- [Exercise aim]:
Each line below with the word "project" needs to be copied.

+ + + + + + +

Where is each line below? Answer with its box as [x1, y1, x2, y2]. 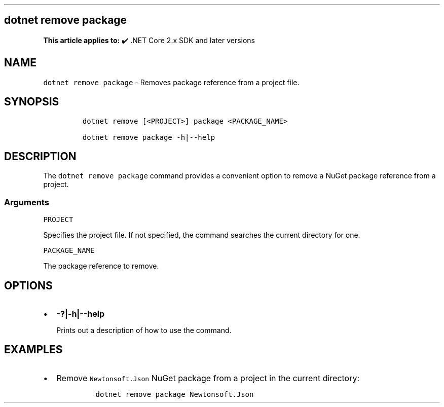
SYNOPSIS [4, 95, 59, 108]
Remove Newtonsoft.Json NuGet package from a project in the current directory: [56, 373, 360, 383]
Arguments [4, 197, 49, 207]
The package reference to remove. [43, 262, 159, 271]
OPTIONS [4, 279, 53, 292]
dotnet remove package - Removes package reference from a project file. [43, 78, 300, 87]
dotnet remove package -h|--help [82, 133, 215, 141]
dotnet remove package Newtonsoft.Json [95, 390, 254, 398]

+ + + + + + +

- [Solved exercise]:
Remove Newtonsoft.Json NuGet package from a project in the current directory: [56, 373, 360, 383]
dotnet remove package - Removes package reference from a project file. [43, 78, 300, 87]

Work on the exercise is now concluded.